Trump leva um terceiro porta-aviões, o USS George HW Bush (foto), para o Mar Vermelho

Trump leva um terceiro porta-aviões, o USS George HW Bush (foto), para o Mar Vermelho

E poderão ser necessárias mais algumas semanas de destruição até que o Irão pare – se parar -, altura em que o abastecimento mundial de energia entrará em verdadeira crise e uma recessão global forçará os aliados da América a tomar uma decisão: apoiarão Trump e esperarão que a sua medicina militar funcione, ou irão fechar o seu próprio acordo com o Irão e enfrentar a ira de Washington?

É irónico que um grande conflito com aliados europeus possa dar a Trump uma desculpa para se retirar do Golfo.

Ele irá sem dúvida culpar os aliados covardes da América por terem frustrado a sua campanha quando esta estava prestes a ter sucesso. Ele pode declarar “vitória” – mais uma vez – e deixar que outros juntem os pedaços que ele espera, no estilo clássico de Trump, para enganar os eleitores, embora isso seja difícil de convencer, mesmo para os seus próprios republicanos.

Uma tal retirada equivaleria, de facto, à humilhação da Grã-Bretanha em 1956, quando, juntamente com os franceses e os israelitas, invadimos o Egipto numa tentativa frustrada de tomar o controlo do Canal de Suez.

Winston Churchill – que não é um apaziguador da natureza – comentou após a briga (iniciada por seu sucessor, Anthony Eden): ‘Eu nunca deveria ter ousado iniciar (a operação de Suez), mas nunca deveria ter ousado parar.’

O 47º presidente mantém orgulhosamente um busto de Churchill em exibição no Salão Oval.

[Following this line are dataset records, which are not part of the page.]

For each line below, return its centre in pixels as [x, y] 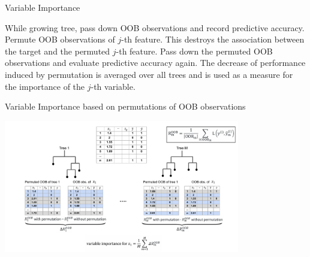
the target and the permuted [58, 51]
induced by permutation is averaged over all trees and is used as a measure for [149, 74]
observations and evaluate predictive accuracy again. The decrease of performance [155, 63]
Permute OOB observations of [60, 39]
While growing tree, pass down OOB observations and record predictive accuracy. [155, 27]
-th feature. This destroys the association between [213, 39]
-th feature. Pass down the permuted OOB [194, 51]
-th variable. [113, 86]
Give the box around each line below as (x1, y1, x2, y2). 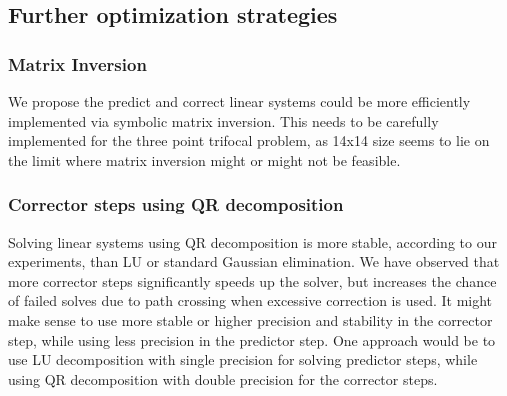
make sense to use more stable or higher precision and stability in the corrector (8, 309, 493, 330)
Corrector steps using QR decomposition (8, 192, 344, 217)
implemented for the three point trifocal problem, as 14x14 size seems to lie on (8, 130, 490, 151)
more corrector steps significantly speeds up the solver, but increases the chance (8, 270, 497, 291)
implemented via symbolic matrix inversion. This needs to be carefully (8, 110, 439, 131)
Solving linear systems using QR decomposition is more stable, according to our (8, 231, 497, 252)
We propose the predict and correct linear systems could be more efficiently (8, 91, 471, 111)
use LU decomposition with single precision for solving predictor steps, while (8, 349, 478, 370)
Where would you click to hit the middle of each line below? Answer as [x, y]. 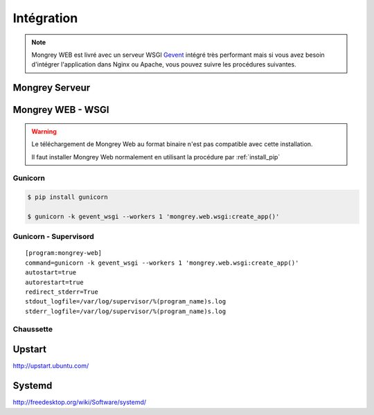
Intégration [45, 18]
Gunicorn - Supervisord [53, 237]
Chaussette [33, 329]
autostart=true [51, 273]
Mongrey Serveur [52, 88]
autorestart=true [54, 282]
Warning [44, 131]
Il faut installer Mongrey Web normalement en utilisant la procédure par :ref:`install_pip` [156, 157]
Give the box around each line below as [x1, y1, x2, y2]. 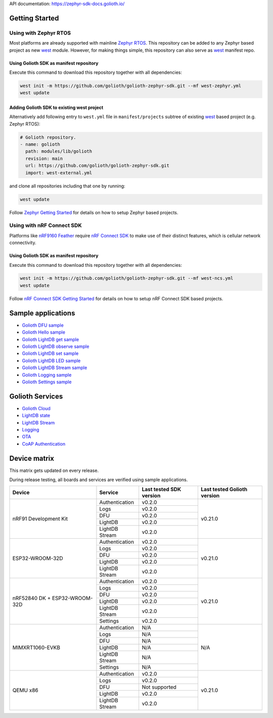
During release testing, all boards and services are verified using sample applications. [9, 476, 188, 483]
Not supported [142, 684, 177, 691]
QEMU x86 [12, 687, 38, 694]
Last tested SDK [142, 486, 181, 493]
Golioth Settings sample [22, 379, 72, 385]
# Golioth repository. [20, 134, 76, 140]
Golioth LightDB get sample [22, 336, 79, 342]
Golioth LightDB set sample [22, 350, 79, 356]
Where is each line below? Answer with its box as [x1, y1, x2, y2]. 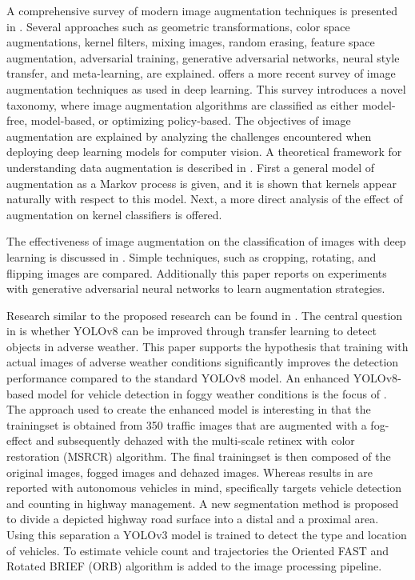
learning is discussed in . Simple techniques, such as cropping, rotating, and [6, 248, 377, 265]
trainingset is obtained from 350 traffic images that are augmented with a [6, 416, 367, 433]
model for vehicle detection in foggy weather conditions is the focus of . [37, 385, 387, 402]
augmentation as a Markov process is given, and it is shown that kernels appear [6, 174, 397, 191]
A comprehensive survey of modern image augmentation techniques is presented [6, 2, 397, 18]
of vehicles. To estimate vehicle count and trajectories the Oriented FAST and [6, 542, 389, 558]
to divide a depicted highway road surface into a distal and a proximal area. [6, 510, 379, 527]
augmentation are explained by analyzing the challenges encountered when [6, 127, 372, 144]
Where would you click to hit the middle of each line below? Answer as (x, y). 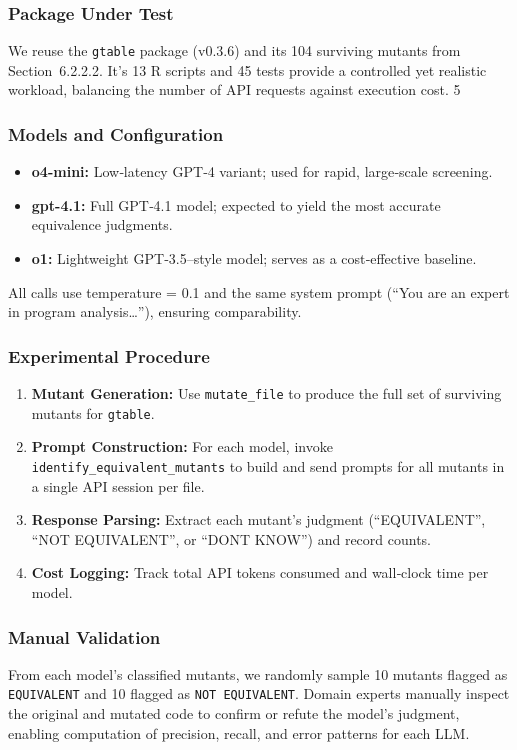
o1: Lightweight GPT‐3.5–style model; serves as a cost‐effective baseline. (254, 258)
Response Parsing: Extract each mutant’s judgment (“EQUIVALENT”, (258, 519)
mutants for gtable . (93, 412)
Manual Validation (84, 636)
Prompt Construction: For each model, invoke (182, 446)
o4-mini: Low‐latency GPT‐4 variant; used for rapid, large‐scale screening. (262, 171)
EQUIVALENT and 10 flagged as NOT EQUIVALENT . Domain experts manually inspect (259, 693)
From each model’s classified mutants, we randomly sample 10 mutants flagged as (258, 673)
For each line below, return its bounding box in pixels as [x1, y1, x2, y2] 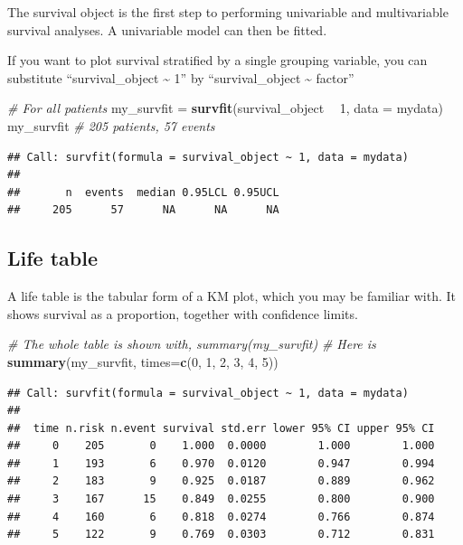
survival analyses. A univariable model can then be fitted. [7, 20, 327, 39]
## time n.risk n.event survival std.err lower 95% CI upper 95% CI [7, 421, 435, 435]
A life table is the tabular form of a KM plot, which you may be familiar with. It [7, 287, 457, 305]
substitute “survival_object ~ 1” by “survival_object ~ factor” [7, 68, 354, 87]
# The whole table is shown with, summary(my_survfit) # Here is [7, 334, 376, 353]
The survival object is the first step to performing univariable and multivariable [7, 3, 449, 21]
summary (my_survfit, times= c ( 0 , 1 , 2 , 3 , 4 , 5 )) [7, 352, 279, 371]
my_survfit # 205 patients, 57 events [7, 116, 215, 135]
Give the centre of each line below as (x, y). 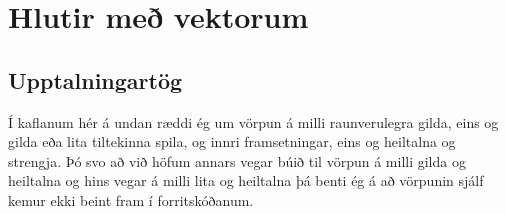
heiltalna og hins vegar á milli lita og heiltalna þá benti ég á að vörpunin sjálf (246, 180)
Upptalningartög (95, 79)
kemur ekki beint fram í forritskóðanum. (131, 199)
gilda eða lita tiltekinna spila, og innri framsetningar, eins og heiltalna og (232, 141)
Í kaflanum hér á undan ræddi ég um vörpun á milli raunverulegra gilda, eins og (253, 121)
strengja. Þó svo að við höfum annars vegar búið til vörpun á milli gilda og (237, 160)
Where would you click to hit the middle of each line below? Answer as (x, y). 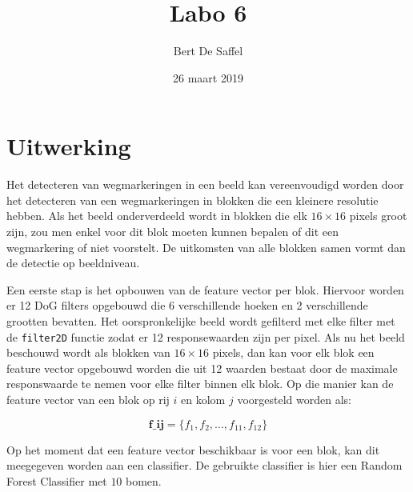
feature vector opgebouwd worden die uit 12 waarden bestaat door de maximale (202, 368)
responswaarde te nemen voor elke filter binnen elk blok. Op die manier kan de (200, 384)
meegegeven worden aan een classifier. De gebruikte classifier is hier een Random (204, 465)
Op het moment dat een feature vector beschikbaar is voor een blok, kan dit (193, 449)
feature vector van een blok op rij (88, 400)
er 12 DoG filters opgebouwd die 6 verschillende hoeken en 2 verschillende (187, 305)
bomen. (144, 480)
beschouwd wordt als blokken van (88, 352)
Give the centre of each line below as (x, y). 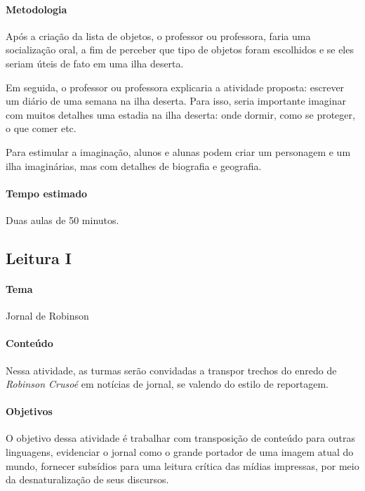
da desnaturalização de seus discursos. (87, 479)
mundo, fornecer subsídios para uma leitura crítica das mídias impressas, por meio (182, 465)
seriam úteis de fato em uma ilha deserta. (95, 63)
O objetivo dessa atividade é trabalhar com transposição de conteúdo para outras (180, 438)
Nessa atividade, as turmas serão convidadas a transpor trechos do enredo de (171, 370)
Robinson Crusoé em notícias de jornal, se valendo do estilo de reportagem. (167, 384)
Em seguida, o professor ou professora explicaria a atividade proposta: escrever (175, 87)
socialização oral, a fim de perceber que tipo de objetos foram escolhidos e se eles (180, 50)
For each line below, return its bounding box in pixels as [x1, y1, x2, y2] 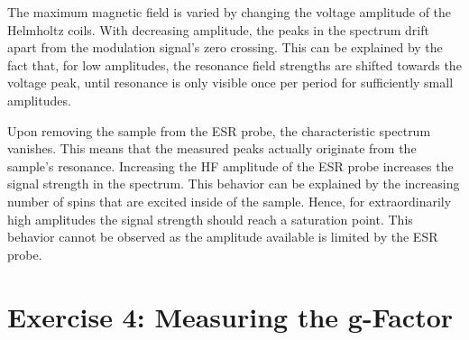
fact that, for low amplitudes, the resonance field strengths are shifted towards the [7, 55, 462, 74]
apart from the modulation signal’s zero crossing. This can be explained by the [7, 38, 443, 57]
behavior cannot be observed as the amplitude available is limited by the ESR [7, 227, 438, 246]
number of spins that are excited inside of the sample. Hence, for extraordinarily [7, 191, 452, 210]
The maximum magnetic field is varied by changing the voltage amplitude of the [7, 3, 452, 21]
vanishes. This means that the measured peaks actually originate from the [7, 139, 417, 158]
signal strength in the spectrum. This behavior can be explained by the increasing [7, 174, 460, 193]
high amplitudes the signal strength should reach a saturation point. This [7, 209, 413, 228]
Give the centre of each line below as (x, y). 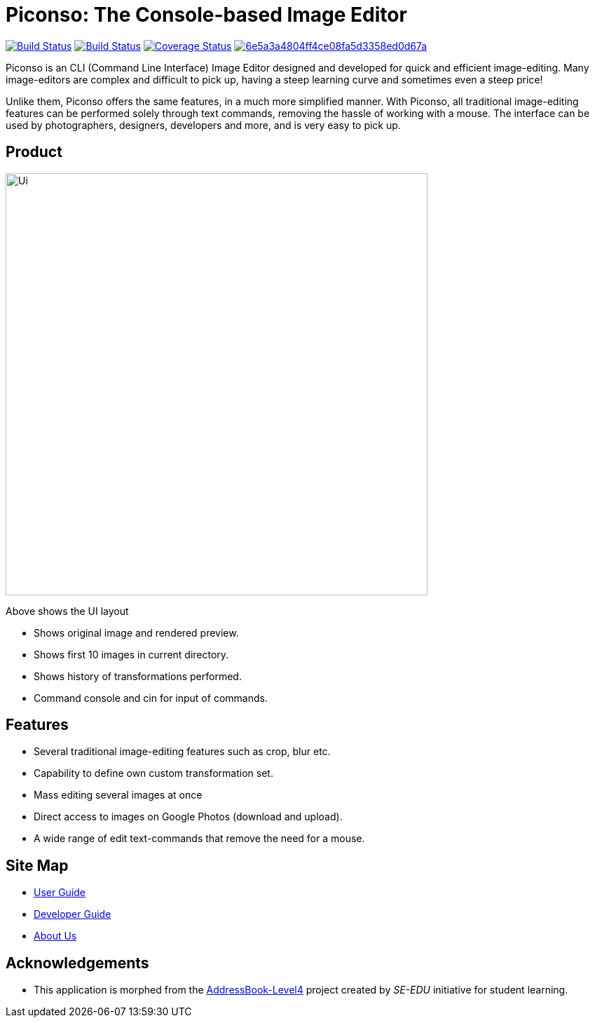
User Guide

Ele evitará um atoleiro em potencial ou continuará a trabalhar?

O tempo dirá, mas o tempo não está do seu lado. As eleições intercalares de Novembro e a recessão estão ainda mais próximas. O que Trump inicialmente descreveu como uma “viagem” ao Irão, como Suez, poderá revelar-se um fracasso que marcou época.

  • Mark Almond é diretor do Crisis Research Institute em Oxford.